The bandit swung a leg over the horse’s neck and jumped down in one fluid movement without speaking, those dark eyes burning into her soul.
She jerked back a step and the pistol went off. The pop was barely audible in the storm, but the recoil threw her down hard on her backside and she saw the man jerk back.
Had she hit him?
Before the thought had a chance to register, the stallion reared, its hooves pawing the air above her head. The bandit caught the horse’s reins before the animal could trample her into the desert floor, and she felt a rush of relief. Within seconds, though, he loomed over her again and the relief that she hadn’t killed him turned to panic. She scrambled back on her bottom, kicked out with her feet.
‘Get away from me.’
Where was the gun?
She searched for it frantically, but her vision was all but obscured by the swirling sands. He had become the only focus, the ominous outline bearing down on her.
Long fingers shot from the storm and gripped her arm. He hauled her up, bent down and hefted her onto his shoulder with such speed and strength she could barely grasp what was happening before she found herself straddling the huge black horse’s sweat-soaked back.
She lifted her leg, trying to dismount, but before she could get her knee over the pommel, he had mounted behind her.
He grasped the reins with one hand and banded his other arm around her midriff, pulling her into the unyielding strength of his body.

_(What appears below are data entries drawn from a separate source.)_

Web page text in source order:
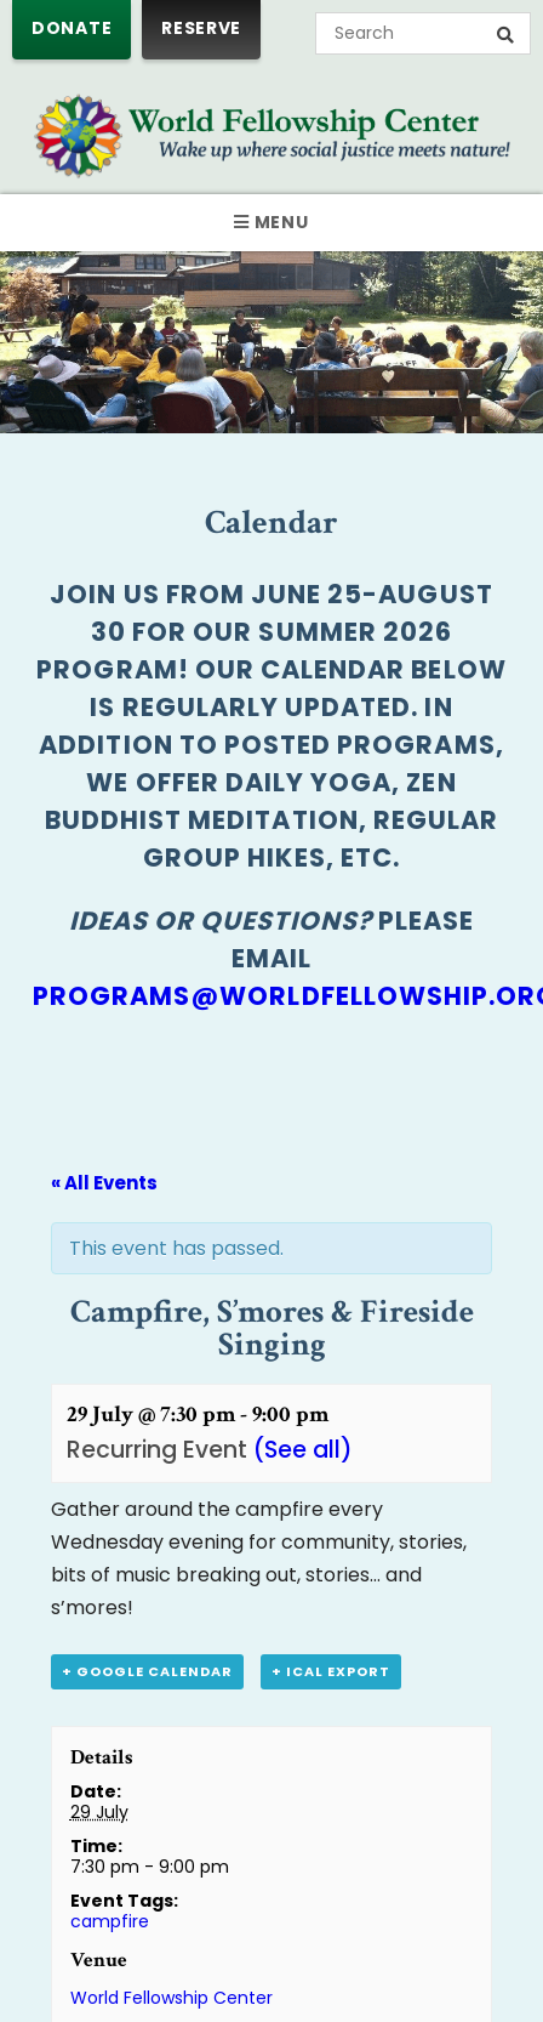
RESERVE
DONATE
MENU
Calendar
JOIN US FROM JUNE 25-AUGUST
30 FOR OUR SUMMER 2026
PROGRAM! OUR CALENDAR BELOW
IS REGULARLY UPDATED. IN
ADDITION TO POSTED PROGRAMS,
WE OFFER DAILY YOGA, ZEN
BUDDHIST MEDITATION, REGULAR
GROUP HIKES, ETC.
IDEAS OR QUESTIONS?PLEASE
EMAIL
« All Events
This event has passed.
Campfire, S’mores & Fireside
Singing
29 July @ 7:30 pm-9:00 pm
Recurring Event (See all)
Gather around the campfire every
Wednesday evening for community, stories,
bits of music breaking out, stories… and
s’mores!
+ GOOGLE CALENDAR + ICAL EXPORT
Details
Date:
29 July
Time:
7:30 pm - 9:00 pm
Event Tags:
campfire
Venue
World Fellowship Center

She let out an ‘Oomph…’ as the air was expelled from her lungs. The iron band of his forearm pressed into her breasts. Then suddenly they were flying, her bottom bouncing on the saddle—abandoning the Jeep, which was already half-buried in sand. Her body was forced to succumb to the will of his much bigger, much stronger one as he bent forward, his robes shielding her from the sand stinging her eyes. She tried to cry out, to fight the lethargy wrought by terror, the visceral heat coursing through her body making her too aware of every place their bodies touched.
He’s kidnapping you. You must fight. You must survive.

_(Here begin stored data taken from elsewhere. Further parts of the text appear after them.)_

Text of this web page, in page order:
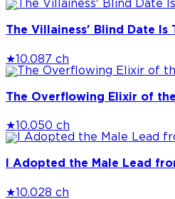
The Villainess' Blind Date Is
★10.087 ch
The Overflowing Elixir of
★ 10.050 ch
I Adopted the Male Lead
★10.028 ch
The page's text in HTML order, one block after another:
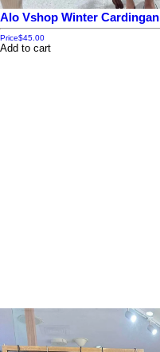
Alo Vshop Winter Cardingan
Price$45.00
Add to cart

The words screamed in her head, but her breathing was so rapid now it was painful, her whole body confined, subdued, overwhelmed by his and the storm of sand and dust and darkness raging around them.
They seemed to ride for ever through the swirl of sand—until eventually her fear and panic stopped crushing her ribs and her body melted into exhaustion. The rhythm of the horse’s movements seeped into her bones, the man’s unyielding strength cocooning her against the elements.
Was this Stockholm syndrome? she wondered vaguely, her tired mind no longer capable of engaging with the terror as her body succumbed to the impenetrable darkness, the controlled purpose of her captor’s movements and the stultifying heat coursing through her.
As her eyes drifted shut and her bones turned to water, she dropped down through the years, until she became that little girl again. But this time she was no longer alone and defenceless, her mother gone without a backward glance, but sheltered in strong arms against the storm.